"""

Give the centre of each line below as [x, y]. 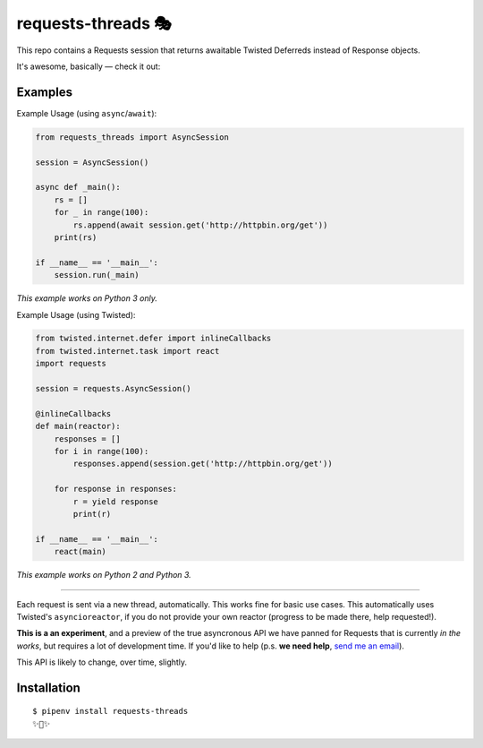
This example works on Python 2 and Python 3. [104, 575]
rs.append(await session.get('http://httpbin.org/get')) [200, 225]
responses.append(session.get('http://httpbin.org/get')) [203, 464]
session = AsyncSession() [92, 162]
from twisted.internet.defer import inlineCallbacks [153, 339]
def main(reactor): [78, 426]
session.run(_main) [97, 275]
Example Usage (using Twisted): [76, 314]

"""
"""

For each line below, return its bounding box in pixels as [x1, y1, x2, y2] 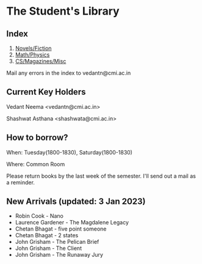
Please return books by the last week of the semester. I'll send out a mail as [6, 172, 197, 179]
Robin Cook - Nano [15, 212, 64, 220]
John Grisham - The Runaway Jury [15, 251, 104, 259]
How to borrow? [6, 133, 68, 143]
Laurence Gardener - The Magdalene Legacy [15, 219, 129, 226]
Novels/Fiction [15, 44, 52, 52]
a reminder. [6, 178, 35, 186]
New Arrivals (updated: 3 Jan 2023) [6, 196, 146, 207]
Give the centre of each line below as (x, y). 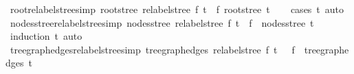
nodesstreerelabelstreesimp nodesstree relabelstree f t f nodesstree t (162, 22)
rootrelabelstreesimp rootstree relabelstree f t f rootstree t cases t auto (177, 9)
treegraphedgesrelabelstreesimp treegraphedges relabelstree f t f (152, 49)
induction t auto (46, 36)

"""

● **Work required**: Report how many lines in the data include the word "append". Nothing else is needed.

● **Answer space**: 2